# Multi loss optimizer

Hi there.

I have a question for the masters.

There are many layers in my model.
I get total_loss with sum of the final output and the output of a specific layer.
I proceed to differentiate total_loss, and of course there is only one optimizer.

``````MyModel():
def __init__(self):
...
many layers
...
self.specific_layer()
...
many layers

def forward(self, x):
...
output1 = Layer1(x)
output_s = self.specific_layer(output1.detach())
...
outputN = LayerN(LayerN-1(cat(output1, LayerN-2(...), .....)))
...
final_output = FinalLayer(outputN)

return final_output, output_s

train.py
model = MyModel()
...
loop:

final_y_pred, specific_y_pred = model(x)

final_loss = criterion(final_y_pred, final_target)
specific_loss = criterion(specific_y_pred, specific_target)
total_loss = final_loss + specific_loss

total_loss .backward()
optimizer.step()
``````

The total_loss converges, but the loss of a specific layer oscillates. T.T

I thought of two ways…

The first is to train by applying learning-rate differently (smaller learning-rate to the oscillated specific layer) using “per-parameters-options”.

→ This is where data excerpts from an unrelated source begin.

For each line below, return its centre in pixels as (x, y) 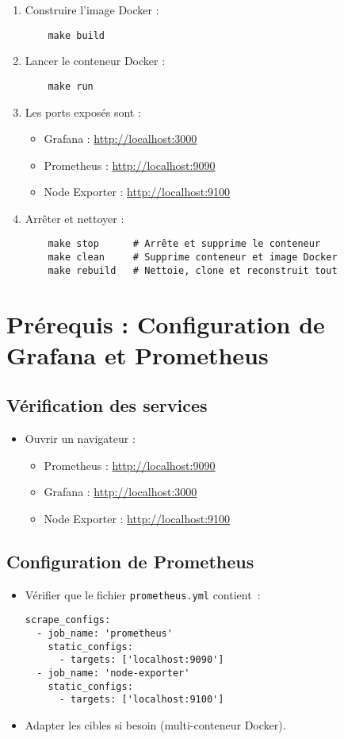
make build (76, 35)
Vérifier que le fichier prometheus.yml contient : (143, 594)
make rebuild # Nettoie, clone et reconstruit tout (193, 270)
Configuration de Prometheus (130, 561)
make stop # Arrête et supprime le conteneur (184, 244)
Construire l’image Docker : (92, 10)
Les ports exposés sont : (83, 112)
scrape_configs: (68, 620)
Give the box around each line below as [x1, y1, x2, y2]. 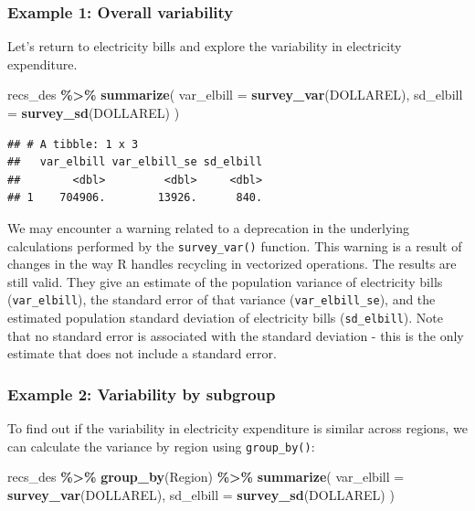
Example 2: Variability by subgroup [7, 382, 276, 405]
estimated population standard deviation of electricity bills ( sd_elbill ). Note [7, 308, 444, 327]
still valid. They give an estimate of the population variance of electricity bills [7, 271, 443, 291]
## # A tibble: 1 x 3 [7, 137, 139, 151]
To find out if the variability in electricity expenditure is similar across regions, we [7, 419, 468, 438]
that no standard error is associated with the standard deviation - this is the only [7, 325, 464, 345]
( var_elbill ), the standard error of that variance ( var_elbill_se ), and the [7, 290, 436, 309]
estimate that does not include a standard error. [7, 344, 277, 363]
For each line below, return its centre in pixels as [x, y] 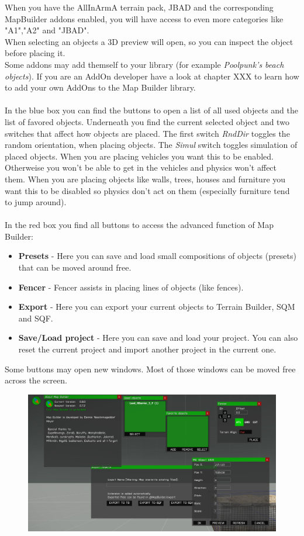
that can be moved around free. [75, 267]
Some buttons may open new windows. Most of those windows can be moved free [150, 369]
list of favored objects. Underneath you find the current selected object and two [147, 121]
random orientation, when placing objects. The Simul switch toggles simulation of [151, 145]
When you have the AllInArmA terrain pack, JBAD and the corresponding [139, 7]
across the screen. [36, 380]
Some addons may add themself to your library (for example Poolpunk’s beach [144, 64]
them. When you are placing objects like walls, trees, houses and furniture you [145, 179]
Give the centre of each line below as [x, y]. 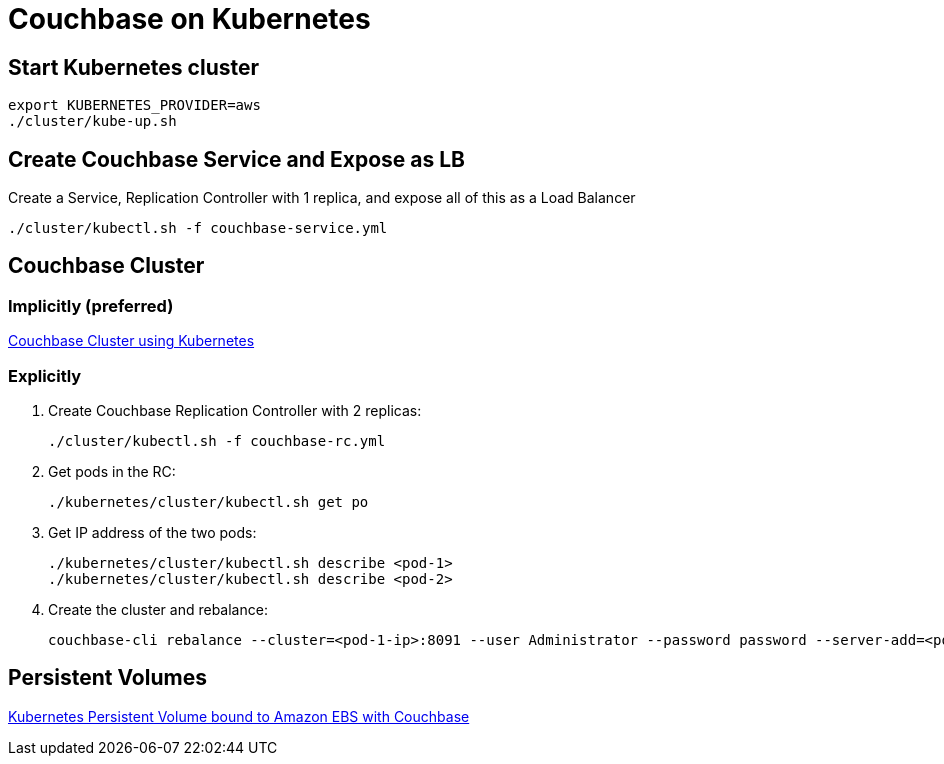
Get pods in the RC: [112, 471]
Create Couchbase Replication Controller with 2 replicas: [235, 410]
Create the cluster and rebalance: [158, 609]
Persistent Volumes [107, 678]
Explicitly [45, 375]
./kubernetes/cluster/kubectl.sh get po [208, 501]
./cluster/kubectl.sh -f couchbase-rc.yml [217, 440]
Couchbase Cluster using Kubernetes [131, 341]
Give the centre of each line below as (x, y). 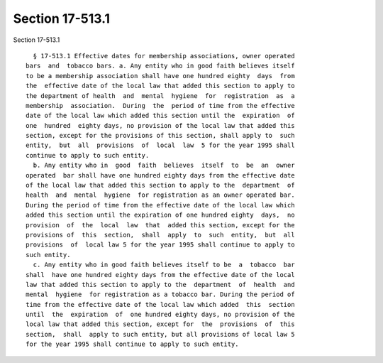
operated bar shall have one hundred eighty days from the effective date (160, 175)
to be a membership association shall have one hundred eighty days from (160, 76)
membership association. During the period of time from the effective (160, 105)
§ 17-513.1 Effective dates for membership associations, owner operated (164, 56)
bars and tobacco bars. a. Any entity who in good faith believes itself (160, 66)
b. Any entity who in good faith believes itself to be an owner (164, 166)
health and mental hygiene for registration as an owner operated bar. (160, 195)
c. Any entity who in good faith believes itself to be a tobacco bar (164, 265)
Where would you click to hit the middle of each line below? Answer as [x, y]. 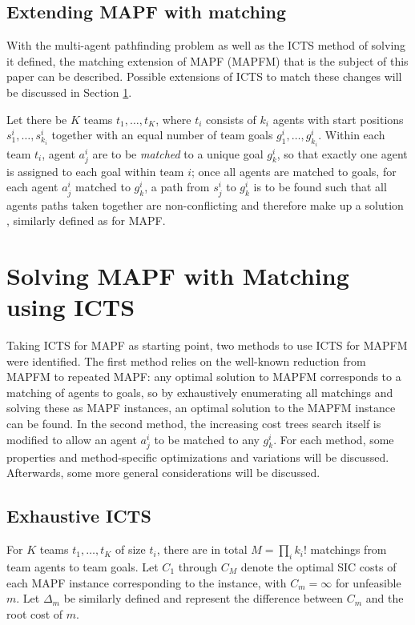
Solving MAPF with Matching [178, 275]
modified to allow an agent [72, 439]
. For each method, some [334, 439]
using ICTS [71, 307]
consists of [231, 119]
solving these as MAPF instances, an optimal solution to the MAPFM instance [201, 408]
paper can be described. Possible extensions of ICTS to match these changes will [204, 76]
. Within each [352, 135]
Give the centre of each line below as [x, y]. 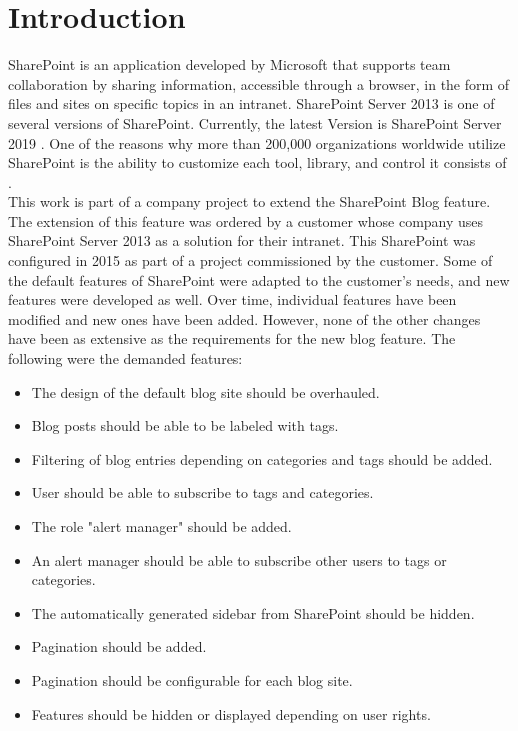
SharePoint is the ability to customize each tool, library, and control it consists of [257, 162]
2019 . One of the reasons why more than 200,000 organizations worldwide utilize [257, 142]
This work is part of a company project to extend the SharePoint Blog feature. [249, 201]
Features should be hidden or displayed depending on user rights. [231, 713]
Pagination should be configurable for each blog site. [192, 679]
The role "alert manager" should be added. [161, 526]
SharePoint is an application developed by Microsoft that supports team [229, 64]
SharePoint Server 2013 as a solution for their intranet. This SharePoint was [242, 240]
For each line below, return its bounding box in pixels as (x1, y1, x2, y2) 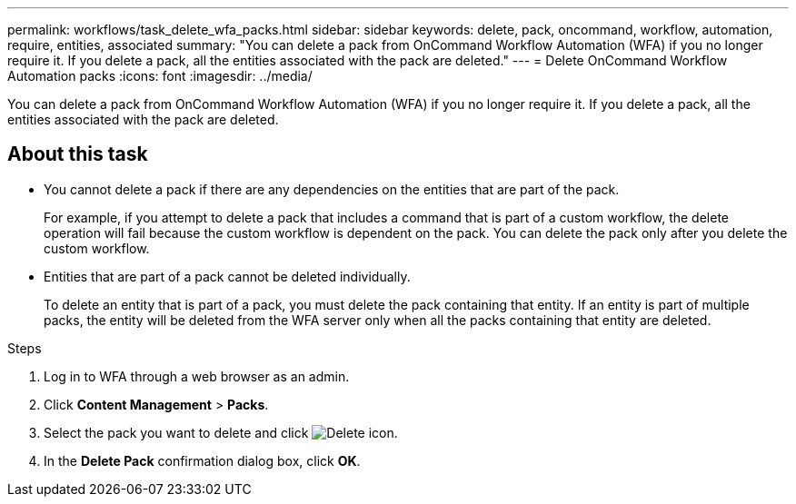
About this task (7, 143, 148, 166)
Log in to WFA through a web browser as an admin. (44, 368, 350, 384)
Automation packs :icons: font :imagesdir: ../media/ (7, 68, 313, 84)
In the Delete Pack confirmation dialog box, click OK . (44, 452, 361, 469)
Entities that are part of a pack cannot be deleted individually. (44, 268, 411, 284)
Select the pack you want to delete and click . (44, 424, 398, 440)
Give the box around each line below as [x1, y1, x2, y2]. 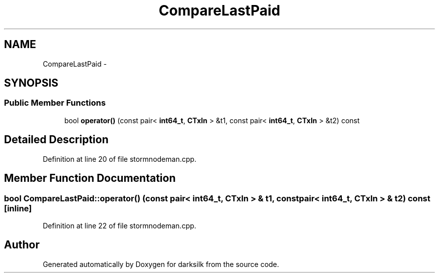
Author [4, 238, 40, 251]
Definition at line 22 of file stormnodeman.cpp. [43, 221, 196, 230]
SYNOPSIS [4, 77, 59, 90]
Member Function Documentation [4, 172, 176, 185]
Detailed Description [4, 133, 109, 146]
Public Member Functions [4, 98, 106, 108]
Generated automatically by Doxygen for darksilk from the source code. [43, 259, 279, 268]
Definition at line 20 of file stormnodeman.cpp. [43, 154, 196, 163]
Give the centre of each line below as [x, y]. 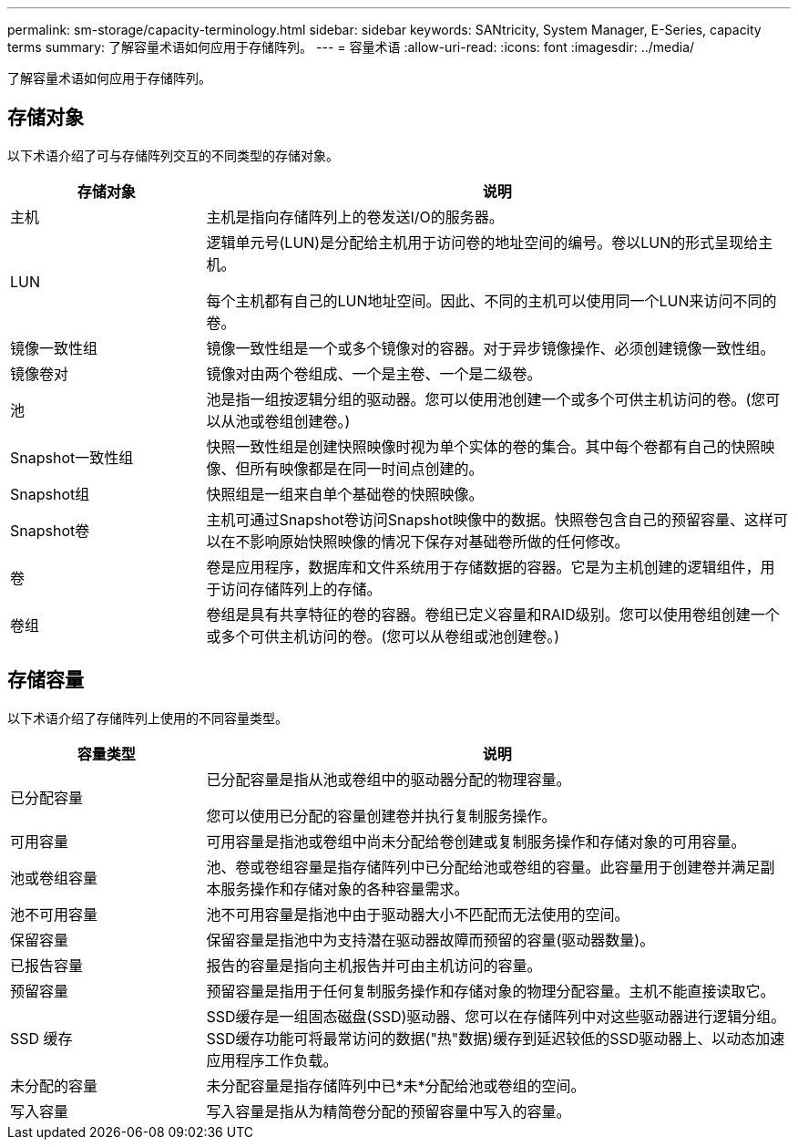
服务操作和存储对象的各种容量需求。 [345, 889]
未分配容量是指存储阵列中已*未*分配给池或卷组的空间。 [396, 1085]
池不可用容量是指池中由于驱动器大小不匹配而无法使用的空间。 [418, 914]
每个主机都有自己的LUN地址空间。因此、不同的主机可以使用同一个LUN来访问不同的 [491, 300]
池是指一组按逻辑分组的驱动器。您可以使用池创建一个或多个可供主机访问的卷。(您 [486, 399]
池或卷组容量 [54, 878]
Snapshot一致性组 [72, 457]
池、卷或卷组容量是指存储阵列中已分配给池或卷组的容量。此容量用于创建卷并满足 [483, 867]

The second method is to train by applying optimizer separately.

1. Remove the specific_layer from MyModel and set the output to output1, final_output.
2. Set the separated specific_layer as MyModel2 with output1 as input and return output_s.
3. Set the optimizer for MyModel and MyModel2 , respectively.

Which is a better way?
And is there another good way?

Based on the posted pseudo code it seems that `specific_loss` would create the gradients for `self.specifc_layer` only (`layer1` and previous layers are detached and no other layers are used to create `output_s`), while `final_output` might potentially use many more layers (thus also parameters).
If so, it could be easier for the model to drive `final_loss` down as its optimizer would potentially update many more parameters, but that’s just my guess.

Hi @ptrblck
I’m unsure if it would work, but you could try to scale up the `specific_loss` to try to force the model to focus more on it.